Wednesday, July 20, 2011

blueberry zucchini bread























two summer gems baked into one moist and delicious treat!


blueberry zucchini bread
adapted from allrecipes

ingredients

3 C flour
1 tsp salt
1 tsp baking soda
2 tsp baking powder
1 T cinnamon
3 pastured eggs
1/2 C coconut oil
1/2 C applesauce (unsweetened)
1 C sugar
1 C brown sugar
1 T vanilla extract
2-3 C grated zucchini
1 pint blueberries

method

• grease and flour pans*, and preheat oven to 350°.

• sift flour, salt, baking soda, powder and cinnamon in a bowl.

• beat eggs, oil, applesauce, sugar and vanilla together in another bowl.

• add sifted ingredients to the creamed mixture and beat until mixed.

• fold in zucchini and mix well. gently fold in blueberries.

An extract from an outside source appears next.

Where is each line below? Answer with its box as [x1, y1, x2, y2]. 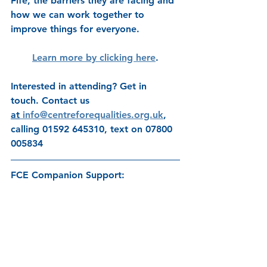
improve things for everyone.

• pour batter into prepared pans and bake for 50 to 70 minutes or until tester inserted in the center comes out clean.

* this recipe made one 8x4 loaf and 12 cupcakes. the cupcakes were done in about 25 minutes. you could also make 2 8x4 loaves or 4 mini loaves.

Wednesday, July 13, 2011

zucchini bread recipe
























yields 2 loaves

ingredients

3 C unbleached flour
1 tsp salt
1 tsp baking soda
1 tsp baking powder 
3 tsp ground cinnamon
3 pastured eggs
1/2 C coconut oil
1/2 C unsweetened apple sauce
1 C sugar
1 C brown sugar
3 tsp vanilla extract
2 1/2 C grated zucchini
1 C chopped walnuts (optional)

method

grease and flour two 8x4 inch pans. preheat oven to 350°

sift flour, salt, baking soda, powder and cinnamon in a bowl.

beat eggs, oil, applesauce, sugar and vanilla together in another bowl.

add sifted ingredients to the creamed mixture and beat well.

fold in zucchini and walnuts. pour batter into prepared pans.

bake for 50 to 70 minutes or until tester inserted in the center comes out clean.


enjoy!=)


*recipe adapted from mom's zucchini bread with mommy from seattle's modifications

Thursday, April 7, 2011

rumbly in my tumbly

my belly was not happy that we skipped breakfast this morning, or that i chose to watch cooking shows while the baby i sit napped. thoughts of fresh onion and green pepper bread, ranch kale chips and nut tuna waiting at home had it even more grumbly. heading to my house, i may or may not have surpassed some speed limits - but for good reason of course - this meal is phenomenonal!



recipe sources

carmella's ranch kale chips from delightfully raw
ocean's nut tuna from the raw freedom community forum
lisa's onion bread from raw on $10 a day (or less!) with sliced green pepper added



Tuesday, March 8, 2011

raw soup, onion bread and sea spaghetti

spring is coming - can you feel it?! it's nice to be able to take photos of our dinner with natural light and birds chirping above.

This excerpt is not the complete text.